I think the opportunity to lead people is a gift. I cherish it. You should empower and guide your employees to the best of your ability.
How Do You Manage Employee Engagement At A Time Like This?
It’s an ongoing process. We’ve built some good habits during the pandemic, like meeting equity. I want to use our technology to help us continue to build that engagement, as well as use the appropriate amount of in-person interaction.
You’ve got to build a mechanism for high levels of employee engagement. That might mean virtual check-ins, virtual coffee hours. When our COVID conditions allow it, it may even mean physical offsite meetings. We need to continue to reimagine how we do engagement in this new world. We want to give our colleagues and our customers something to be excited about and providing a human connection is an important part of that.

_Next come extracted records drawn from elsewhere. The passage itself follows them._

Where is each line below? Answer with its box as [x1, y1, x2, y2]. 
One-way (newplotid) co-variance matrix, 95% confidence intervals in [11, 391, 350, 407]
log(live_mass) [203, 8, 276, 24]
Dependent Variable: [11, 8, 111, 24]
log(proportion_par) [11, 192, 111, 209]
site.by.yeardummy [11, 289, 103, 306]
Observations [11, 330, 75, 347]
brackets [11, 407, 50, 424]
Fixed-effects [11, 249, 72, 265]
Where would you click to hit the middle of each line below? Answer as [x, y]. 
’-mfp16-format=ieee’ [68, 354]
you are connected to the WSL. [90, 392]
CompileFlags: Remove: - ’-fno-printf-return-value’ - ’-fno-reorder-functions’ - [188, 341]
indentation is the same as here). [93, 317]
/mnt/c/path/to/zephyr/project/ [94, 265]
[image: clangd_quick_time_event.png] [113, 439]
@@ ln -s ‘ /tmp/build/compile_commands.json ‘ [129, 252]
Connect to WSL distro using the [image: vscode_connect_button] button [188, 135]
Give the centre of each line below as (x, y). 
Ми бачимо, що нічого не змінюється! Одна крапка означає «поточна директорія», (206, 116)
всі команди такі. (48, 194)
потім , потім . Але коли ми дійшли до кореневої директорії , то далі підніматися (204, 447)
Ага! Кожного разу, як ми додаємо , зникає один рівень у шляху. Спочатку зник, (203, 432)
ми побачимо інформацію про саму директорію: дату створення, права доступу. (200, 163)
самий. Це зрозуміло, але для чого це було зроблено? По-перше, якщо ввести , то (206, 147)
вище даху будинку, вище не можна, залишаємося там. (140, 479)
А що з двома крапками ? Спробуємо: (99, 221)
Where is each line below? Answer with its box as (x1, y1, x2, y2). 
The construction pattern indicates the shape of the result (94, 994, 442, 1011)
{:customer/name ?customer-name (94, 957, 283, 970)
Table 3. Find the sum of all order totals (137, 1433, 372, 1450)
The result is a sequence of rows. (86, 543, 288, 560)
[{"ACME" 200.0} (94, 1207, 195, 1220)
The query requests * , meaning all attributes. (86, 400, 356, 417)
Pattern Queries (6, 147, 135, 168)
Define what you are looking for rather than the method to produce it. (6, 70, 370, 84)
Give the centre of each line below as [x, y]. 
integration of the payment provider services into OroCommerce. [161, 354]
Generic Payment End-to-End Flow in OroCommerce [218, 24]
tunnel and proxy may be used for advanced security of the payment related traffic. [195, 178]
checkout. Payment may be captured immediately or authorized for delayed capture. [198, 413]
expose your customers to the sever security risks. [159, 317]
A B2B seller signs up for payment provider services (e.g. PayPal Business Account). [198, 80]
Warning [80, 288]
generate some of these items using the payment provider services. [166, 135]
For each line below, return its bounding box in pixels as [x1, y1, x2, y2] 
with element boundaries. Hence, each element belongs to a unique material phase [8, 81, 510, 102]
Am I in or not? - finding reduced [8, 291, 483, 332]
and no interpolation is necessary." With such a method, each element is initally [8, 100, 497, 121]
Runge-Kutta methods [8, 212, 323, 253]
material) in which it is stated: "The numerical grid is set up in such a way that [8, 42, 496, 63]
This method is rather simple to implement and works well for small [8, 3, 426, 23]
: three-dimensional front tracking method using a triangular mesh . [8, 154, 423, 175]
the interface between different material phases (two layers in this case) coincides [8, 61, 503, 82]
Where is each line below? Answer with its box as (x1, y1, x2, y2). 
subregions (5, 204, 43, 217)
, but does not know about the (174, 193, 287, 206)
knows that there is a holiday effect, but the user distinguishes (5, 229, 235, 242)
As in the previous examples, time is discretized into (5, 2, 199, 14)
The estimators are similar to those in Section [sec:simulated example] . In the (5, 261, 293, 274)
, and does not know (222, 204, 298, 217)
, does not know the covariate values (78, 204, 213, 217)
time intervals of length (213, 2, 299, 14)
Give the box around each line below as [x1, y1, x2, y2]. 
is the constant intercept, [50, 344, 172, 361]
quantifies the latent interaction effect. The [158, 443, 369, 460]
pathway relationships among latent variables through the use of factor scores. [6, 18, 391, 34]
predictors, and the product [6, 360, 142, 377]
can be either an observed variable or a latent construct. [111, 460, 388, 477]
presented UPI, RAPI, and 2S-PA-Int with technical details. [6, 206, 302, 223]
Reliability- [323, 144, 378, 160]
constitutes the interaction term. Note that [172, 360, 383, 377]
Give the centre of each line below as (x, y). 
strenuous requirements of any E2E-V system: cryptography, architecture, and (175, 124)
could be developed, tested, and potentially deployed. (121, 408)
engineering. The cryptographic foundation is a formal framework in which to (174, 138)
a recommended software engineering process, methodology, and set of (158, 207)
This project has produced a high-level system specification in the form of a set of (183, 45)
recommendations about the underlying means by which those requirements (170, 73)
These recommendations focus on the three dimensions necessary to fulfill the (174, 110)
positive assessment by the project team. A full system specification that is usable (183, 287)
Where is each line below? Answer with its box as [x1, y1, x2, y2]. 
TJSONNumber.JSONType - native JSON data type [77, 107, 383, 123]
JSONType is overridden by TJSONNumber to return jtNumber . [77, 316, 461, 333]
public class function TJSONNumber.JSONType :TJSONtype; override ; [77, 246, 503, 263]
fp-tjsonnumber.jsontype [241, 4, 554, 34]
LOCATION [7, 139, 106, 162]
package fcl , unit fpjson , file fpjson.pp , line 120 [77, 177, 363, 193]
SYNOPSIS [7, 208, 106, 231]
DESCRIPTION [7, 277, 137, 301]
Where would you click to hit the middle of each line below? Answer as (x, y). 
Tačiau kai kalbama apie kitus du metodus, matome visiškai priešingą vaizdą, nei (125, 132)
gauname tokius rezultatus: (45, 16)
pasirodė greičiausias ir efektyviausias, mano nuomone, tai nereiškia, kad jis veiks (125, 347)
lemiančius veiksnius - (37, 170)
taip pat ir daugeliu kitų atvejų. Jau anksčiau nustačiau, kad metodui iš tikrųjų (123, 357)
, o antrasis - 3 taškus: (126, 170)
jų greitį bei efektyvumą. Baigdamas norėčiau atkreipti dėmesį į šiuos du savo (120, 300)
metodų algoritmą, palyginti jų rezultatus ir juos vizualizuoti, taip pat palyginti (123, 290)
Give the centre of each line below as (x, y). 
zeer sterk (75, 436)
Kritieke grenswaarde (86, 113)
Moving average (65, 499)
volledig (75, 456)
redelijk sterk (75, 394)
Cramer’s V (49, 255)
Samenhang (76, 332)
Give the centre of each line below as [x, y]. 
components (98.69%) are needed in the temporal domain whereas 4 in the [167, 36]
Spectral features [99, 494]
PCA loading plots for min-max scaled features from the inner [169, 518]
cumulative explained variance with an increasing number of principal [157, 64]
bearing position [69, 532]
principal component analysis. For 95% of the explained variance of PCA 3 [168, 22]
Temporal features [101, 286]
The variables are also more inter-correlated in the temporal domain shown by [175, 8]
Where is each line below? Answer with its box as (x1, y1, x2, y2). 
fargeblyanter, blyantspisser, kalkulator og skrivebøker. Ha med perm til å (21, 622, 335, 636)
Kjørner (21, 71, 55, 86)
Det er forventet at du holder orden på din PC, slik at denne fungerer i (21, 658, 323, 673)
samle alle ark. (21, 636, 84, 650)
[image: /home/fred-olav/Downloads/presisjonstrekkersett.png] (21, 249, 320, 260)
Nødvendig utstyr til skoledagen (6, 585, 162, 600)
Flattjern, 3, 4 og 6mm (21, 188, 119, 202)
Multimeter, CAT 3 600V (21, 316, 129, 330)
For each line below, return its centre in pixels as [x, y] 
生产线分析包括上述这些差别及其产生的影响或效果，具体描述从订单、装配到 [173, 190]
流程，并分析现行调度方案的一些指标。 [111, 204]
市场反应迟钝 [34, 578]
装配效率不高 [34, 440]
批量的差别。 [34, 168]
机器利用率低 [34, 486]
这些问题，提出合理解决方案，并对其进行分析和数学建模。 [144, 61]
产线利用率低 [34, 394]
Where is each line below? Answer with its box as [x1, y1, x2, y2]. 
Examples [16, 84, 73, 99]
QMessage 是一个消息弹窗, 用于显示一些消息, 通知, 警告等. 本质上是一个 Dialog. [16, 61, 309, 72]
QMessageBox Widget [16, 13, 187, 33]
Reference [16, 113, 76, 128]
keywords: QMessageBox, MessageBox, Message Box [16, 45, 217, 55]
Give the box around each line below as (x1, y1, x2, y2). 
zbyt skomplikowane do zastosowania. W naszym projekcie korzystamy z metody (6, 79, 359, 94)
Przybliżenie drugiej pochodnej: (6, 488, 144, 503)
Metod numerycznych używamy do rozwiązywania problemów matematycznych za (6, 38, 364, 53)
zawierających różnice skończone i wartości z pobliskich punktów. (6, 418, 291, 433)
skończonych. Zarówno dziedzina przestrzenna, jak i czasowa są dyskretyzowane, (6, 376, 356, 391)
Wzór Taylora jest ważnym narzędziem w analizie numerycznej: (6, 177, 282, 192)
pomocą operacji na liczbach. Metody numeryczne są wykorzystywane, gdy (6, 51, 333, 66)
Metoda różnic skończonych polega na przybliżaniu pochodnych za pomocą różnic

You’re Also The Co-Chair Of The TechPACT. What Are TechPACT’s Aims?
It all started during a meeting of fellow CIO Colleagues to discuss how IT can help deal with the health crisis, through things like touchless processes. But the meeting occurred a week after the murder of George Floyd. And we got into that meeting and we couldn’t think about the COVID crisis. All we could focus on was the current social injustices happening around us.
From that meeting, we formed the TechPACT. We have a vision that says anyone with a passion for technology will have the ability to succeed. We’re looking to reduce the digital divide and increase the representation of underrepresented communities in the technology sector.
It’s a loose coalition of CIOs, partners, IT professionals, HR professionals, and anybody who’s interested in helping us execute our mission, and we want people to take our pledge. It’s about pledging to add one thing to your day that you wouldn’t otherwise do.
If you read a book, add a book from an author you wouldn’t otherwise read. Take somebody to lunch that you wouldn’t otherwise take. Or meet with a supplier you wouldn’t otherwise meet with. You can be the multiplier effect. Take the pledge, share it with your network, and just start by adding one.
Lastly, Do You Have Any Advice For Young Professionals Graduating Into This New Normal?
My biggest advice is to learn your story. Tell yourself a personal narrative that will drive you to better outcomes. Is that story helping you to progress? If not, change that personal narrative. Make it one that targets you toward unleashing your potential, rather than limiting it.
And dream big. Because what are dreams for, if they’re not big?